# [Problem description]
Look over the listing below and say how many of its lines include the string "library"; give no more than that number.

# [Input]
•••
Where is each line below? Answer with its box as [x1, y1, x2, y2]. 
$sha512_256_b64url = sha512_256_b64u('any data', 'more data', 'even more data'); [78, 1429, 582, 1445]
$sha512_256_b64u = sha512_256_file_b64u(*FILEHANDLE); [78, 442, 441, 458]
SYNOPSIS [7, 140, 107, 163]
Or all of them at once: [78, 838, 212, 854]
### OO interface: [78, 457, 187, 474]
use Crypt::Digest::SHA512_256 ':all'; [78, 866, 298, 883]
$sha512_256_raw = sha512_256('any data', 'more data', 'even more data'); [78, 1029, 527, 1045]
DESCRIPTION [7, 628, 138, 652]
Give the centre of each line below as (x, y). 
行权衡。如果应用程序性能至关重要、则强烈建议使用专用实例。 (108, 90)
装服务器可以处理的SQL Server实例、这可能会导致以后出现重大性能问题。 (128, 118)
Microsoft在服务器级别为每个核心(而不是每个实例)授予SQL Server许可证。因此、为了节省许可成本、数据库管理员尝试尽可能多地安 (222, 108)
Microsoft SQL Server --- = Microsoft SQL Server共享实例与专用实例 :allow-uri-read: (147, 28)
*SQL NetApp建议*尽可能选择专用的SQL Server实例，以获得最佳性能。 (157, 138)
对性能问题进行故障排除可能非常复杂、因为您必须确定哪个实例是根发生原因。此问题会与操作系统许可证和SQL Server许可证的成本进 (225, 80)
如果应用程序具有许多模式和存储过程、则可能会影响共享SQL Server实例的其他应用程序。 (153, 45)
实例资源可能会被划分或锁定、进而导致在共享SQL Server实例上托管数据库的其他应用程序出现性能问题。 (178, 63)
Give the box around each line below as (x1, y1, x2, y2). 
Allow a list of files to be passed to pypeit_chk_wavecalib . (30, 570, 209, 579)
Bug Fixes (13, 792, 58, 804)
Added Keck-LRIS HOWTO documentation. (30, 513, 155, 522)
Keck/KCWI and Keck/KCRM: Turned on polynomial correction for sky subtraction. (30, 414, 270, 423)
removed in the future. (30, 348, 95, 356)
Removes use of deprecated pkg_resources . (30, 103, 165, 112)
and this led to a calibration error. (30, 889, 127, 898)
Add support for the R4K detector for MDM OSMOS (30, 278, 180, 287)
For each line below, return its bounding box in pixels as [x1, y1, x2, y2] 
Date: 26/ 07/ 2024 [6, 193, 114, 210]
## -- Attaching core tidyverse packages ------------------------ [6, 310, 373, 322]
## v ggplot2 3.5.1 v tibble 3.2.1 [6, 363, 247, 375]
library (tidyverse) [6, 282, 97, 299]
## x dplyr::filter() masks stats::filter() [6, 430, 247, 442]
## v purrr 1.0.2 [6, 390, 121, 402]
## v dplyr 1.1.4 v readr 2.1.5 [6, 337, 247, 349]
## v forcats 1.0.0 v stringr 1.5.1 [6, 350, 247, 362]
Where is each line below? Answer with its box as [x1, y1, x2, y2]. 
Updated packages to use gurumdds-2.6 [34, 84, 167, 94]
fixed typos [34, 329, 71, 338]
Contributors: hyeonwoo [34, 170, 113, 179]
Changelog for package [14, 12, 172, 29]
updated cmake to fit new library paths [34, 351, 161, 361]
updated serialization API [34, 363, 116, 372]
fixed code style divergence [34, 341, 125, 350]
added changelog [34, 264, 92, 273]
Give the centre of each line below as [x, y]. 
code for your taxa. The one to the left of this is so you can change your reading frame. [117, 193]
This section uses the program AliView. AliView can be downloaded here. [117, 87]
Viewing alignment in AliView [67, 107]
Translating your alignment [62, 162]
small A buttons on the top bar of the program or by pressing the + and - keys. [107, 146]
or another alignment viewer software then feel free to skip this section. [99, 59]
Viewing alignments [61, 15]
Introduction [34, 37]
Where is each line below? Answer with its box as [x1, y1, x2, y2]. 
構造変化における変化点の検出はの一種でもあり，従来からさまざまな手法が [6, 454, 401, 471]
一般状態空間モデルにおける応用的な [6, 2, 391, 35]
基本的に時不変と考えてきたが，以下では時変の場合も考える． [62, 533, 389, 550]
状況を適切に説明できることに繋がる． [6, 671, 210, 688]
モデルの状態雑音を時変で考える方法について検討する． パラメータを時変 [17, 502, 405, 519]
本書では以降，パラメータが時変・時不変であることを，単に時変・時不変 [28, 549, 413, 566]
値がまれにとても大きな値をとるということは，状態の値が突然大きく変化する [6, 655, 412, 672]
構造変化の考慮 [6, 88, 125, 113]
•••
# [Completed task]
2